Chatbots — A fancy communication tool? Or an integral member of your customer service team?

Original article was published on Artificial Intelligence on Medium

Chatbots — A fancy communication tool? Or an integral member of your customer service team?

Why chatbots fail — and how to leverage them even on a modest budget.


2017 was the year of the chatbot. So was 2018.

But fast forward to 2020, many chatbots have emerged — but only a few remain relevant today. The Next Web proclaimed the death of chatbots. Others are questioning the wisdom of investing heavily in chatbots, when their purposes seldom fulfill customer satisfaction.

The allure of chatbots is obvious. Cheap, instantaneous, around-the-clock customer service. Automated replies to frequently asked questions, freeing up their human counterparts to tackle the complicated issues. While still retaining the ‘human touch’ of speaking to a customer service officer. What’s not to like?

Chatbots — like any tool or software ­– are only as effective as the ones who wield them.

One common pitfall is that chatbots are dependent on language recognition patterns — which are highly dependent on the following technologies to make their conversations more human-like:

  • machine learning (ML),
  • deep learning (DL), and
  • Natural Language Processing (NLP)

Given that the above technologies are expensive, and combined with the fact that most companies are in a rush to launch their next chatbot, it becomes obvious why most chatbots swiftly become obsolete.
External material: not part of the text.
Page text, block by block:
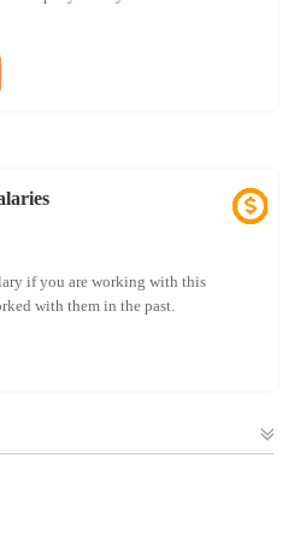
if you are working with this
with them in the past.

These chatbots don’t respond well to customers’ input, show the clunky workings of a badly designed user experience, and worse still, drive customers up the wall with their stone-faced replies.

A chatbot’s effectiveness depends on how well the company understands their customers’ pain points.
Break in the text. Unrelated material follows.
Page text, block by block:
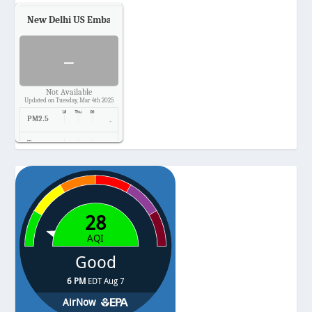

And in turn, how focused the chatbot’s functions should be. If not done well, the chatbot stands a high risk of being implemented poorly — and becoming irrelevant.

Rather than having an ambitious plan of having a chatbot that can replace a human employee, the key is to make the chatbot a specialised tool for providing quick solutions to simple problems commonly encountered by customers.
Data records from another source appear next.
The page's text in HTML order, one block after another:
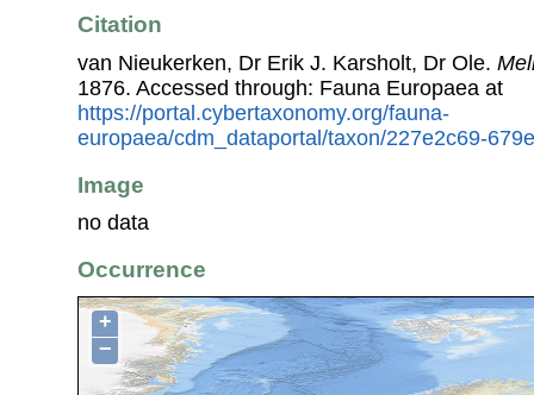
Citation
van Nieukerken, Dr Erik J. Karsholt, Dr Ole.
1876. Accessed through: Fauna Europaea at
https://portal.cybertaxonomy.org/fauna-
europaea/cdm_dataportal/taxon/227e2c69-
Image
no data
Occurrence
+
−

By constraining the roles of the chatbots, it’s also easier to pare down on the third-party services and APIs the chatbot needs, which cuts down on unnecessary costs for maintaining the chatbot.

In the meantime, as advances to conversational AI continues slow (but steady), chatbots can still contribute to businesses in the following ways:

  • 24-hour services for simple and easy-to-automate queries, eg. checking order status
  • 24-hour service for simple and easy-to-automate functions, eg. updating scheduled appointments
  • Answers to Frequently Asked Questions (FAQs)

Even as the chatbots’ functions are narrowed to a specialised range, they can still provide value by helping to streamline customer support and improve user retention, especially when a customer service officer is not instantly available.

Internally, conversational AI can also be used to co-automate internal business tasks to allow staff to be more productive such as scheduling meetings, assisting sales processes and handling legal documentation.

And before you forget, take a closer look at what your chatbot is saying.

Even as chatbots seem like purely technical tools, your chatbot’s main medium of communication is still words.

(This applies even if you are using ML, DL and NLP to help your chatbot respond as humanly as possible.)

Does it have personality? Is it chatty — but not too chatty? Or does it sound like an instruction manual broken up into speech bubbles? While designing a chatbot’s conversational flow, it is important to consider the context. A bubbly, slangy tone might be great for a lifestyle brand, but maybe not so much for instance, a FinTech startup (though of course, it also depends on your brand image).

On a practical level, it also makes better sense to create structures — such as prompts and buttons — to direct the conversation so that users can ask the right questions, and the chatbot can answer them. This would also minimise instances where the AI encounters difficulties in understanding nuances in human language — and create hiccups in the user experience.

Despite claims of the chatbot’s demise, chatbots still have an integral role to play.

Both as a means to automate conversion of leads and prospects, and to help answer common queries with a human touch. This is especially so in a pandemic, where call centres are emptying for lockdown or social distancing, and people need more answers than ever before.

In future, with further advances in ML, chatbots may one day help us conduct market research and predict future trends. Or tell us the answers even before we ask them. But for now, chatbots will do what they can.